Monday, October 14, 2019

Weird Wild Stuff: Ambrosia Trades Yacht Rock For Prog On Career-Killing 'Road Island'!

Though we have never quite been able to put the name with the song, so to speak, I suspect many reading this are deeply familiar with the music of Ambrosia whether we know it or not.

Hell, most of us can probably sing such soft-pop radio staples "You're The Only Woman", "How Much I Feel" or "Biggest Part of Me" at Karaoke Night without even glancing at the lyrics because, long before Toto came along and stole all their thunder, Ambrosia were THE consummate radio band that you'd have bet money was comprised solely of L.A. session guys.

For as much of a stranglehold as Ambrosia had on that smooth '70s west coast soft-pop sound, the band successfully resisted becoming overly reliant upon a winning pop formula. Instead, by the early '80s, this San Pedro-based band was looking to change things up a bit.

And by "a bit", we mean "a LOT".

Keep in mind that, for a band like Ambrosia, "changing it up a bit" could have meant anything - coming up with a new logo or hiring a new keyboardist, for example - but nobody could have foreseen Road Island.

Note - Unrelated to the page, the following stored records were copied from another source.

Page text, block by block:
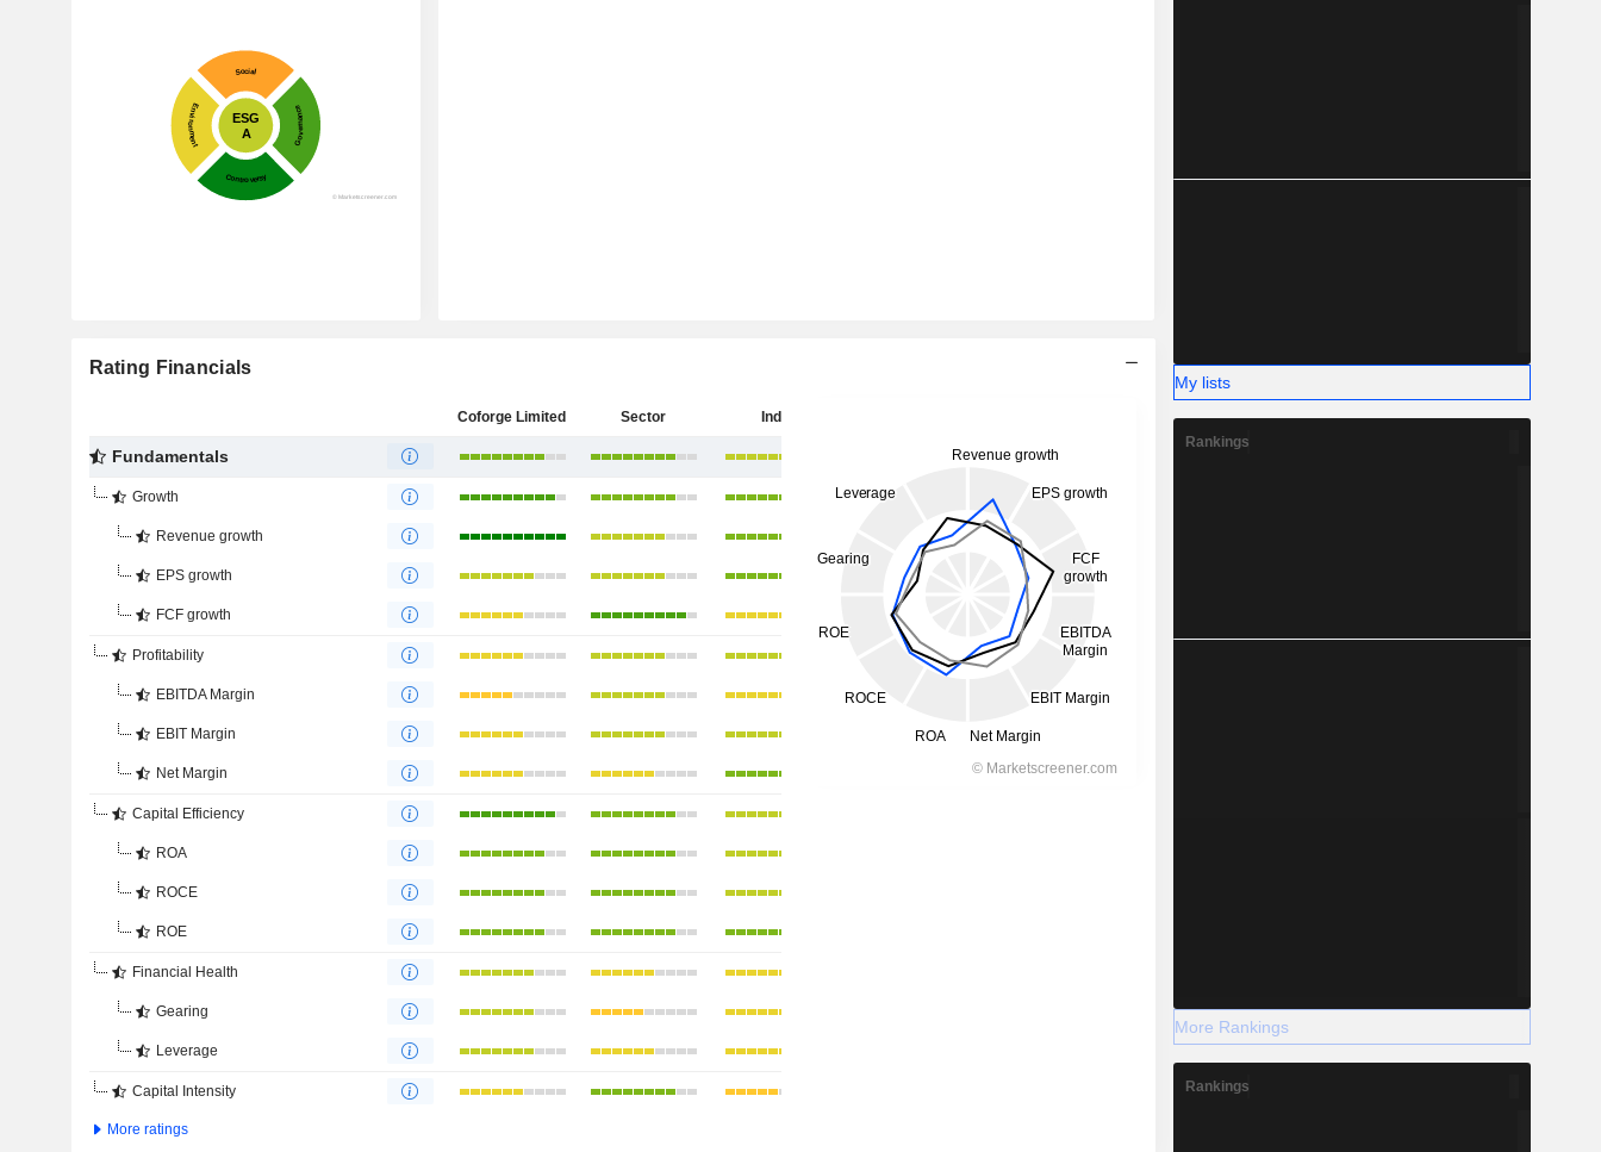
Rating Financials
Coforge Limited Sector India
Fundamentals
Growth
Revenue growth
EPS growth
FCF growth
Profitability
EBITDA Margin
EBIT Margin
Net Margin
Capital Efficiency
ROA
ROCE
ROE
Financial Health
Gearing
Leverage
Capital Intensity
More ratings
My lists
Rankings
More Rankings
Rankings

Oh, to have been a fly on the wall when the band turned in the album's final mix to their label. You can almost hear the sweat dripping down the necks of Warner Brothers' A&R department as "For Openers - Welcome Home" strays into metal territory

"Still Not Satisfied" should have been immediately farmed out to Michael McDonald, for whom it would have been a monster hit. David Pack's vocals, while adequate, fall just a tad short in capturing that reedy radio-ready sheen that McDonald's vocals had in spades.

Ten seconds into "Kid No More", one imagines Lenny Waronker taking a sledgehammer to the tape deck and chuckling "Okay guys, very funny. Where's the real album?"

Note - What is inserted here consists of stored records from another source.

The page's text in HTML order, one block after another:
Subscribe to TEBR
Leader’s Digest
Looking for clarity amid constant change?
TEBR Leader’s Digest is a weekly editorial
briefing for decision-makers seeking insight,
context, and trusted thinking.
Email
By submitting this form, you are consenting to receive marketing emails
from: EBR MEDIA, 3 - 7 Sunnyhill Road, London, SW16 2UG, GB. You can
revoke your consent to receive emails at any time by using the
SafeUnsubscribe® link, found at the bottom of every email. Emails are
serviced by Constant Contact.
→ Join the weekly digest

Amazingly, the label would sign off on the commissioning of artist Ralph Steadman for the album's cover art, complete with marijuana leaf.

Despite metal and prog making serious advances towards mainstream acceptance that year, thanks in part to albums by Judas Priest (Screaming for Vengeance), Scorpions (Blackout) and Asia (their platinum self-titled debut), it would seem that Road Island could and should have done a little more than end the band's recording career.

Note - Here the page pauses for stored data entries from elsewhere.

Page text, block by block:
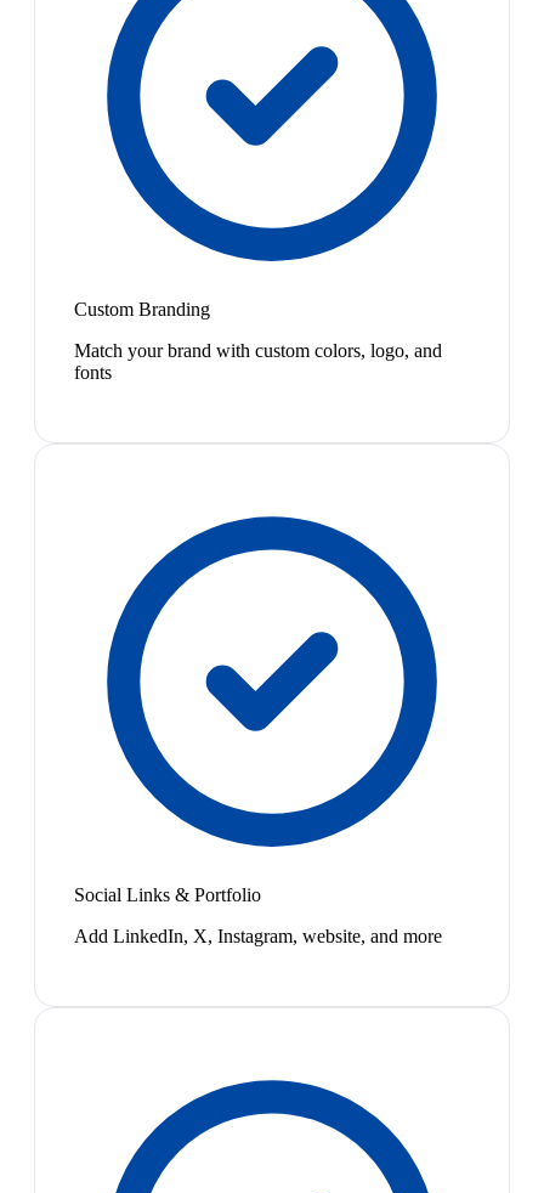
Custom Branding
Match your brand with custom colors, logo, and
fonts
Social Links & Portfolio
Add LinkedIn, X, Instagram, website, and more
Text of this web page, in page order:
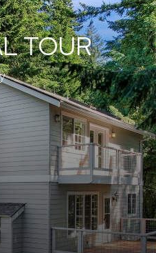
TOUR
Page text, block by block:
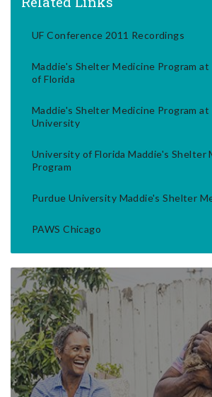
UF Conference 2011 Recordings
Maddie's Shelter Medicine Program
of Florida
Maddie's Shelter Medicine Program at
University
University of Florida Maddie's Shelter
Program
Purdue University Maddie's Shelter
PAWS Chicago
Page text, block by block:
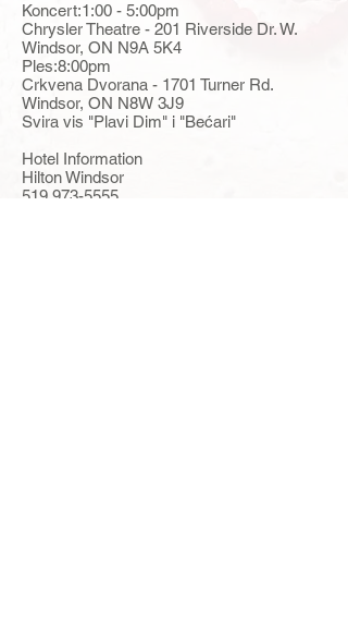
Koncert:1:00 - 5:00pm
Chrysler Theatre - 201 Riverside Dr. W.
Windsor, ON N9A 5K4
Ples:8:00pm
Crkvena Dvorana - 1701 Turner Rd.
Windsor, ON N8W 3J9
Svira vis "Plavi Dim" i "Bećari"
Hotel Information
Hilton Windsor
519 973-5555

While one can understand why the riveting 7-minute centerpiece "Ice Age" didn't get released as a single, it remains a mystery as to why "How Can You Love Me" failed to breeze into the Top 40 based on the band's previous credentials and the fact that it fell squarely into the same sonic territory as Christopher Cross's genre-defining debut album, which was still pulling down massive radio spins.

Sadly, rather than lick their wounds and deliver an album of predictable wind-blown California soft pop, the band chose instead to call it a day.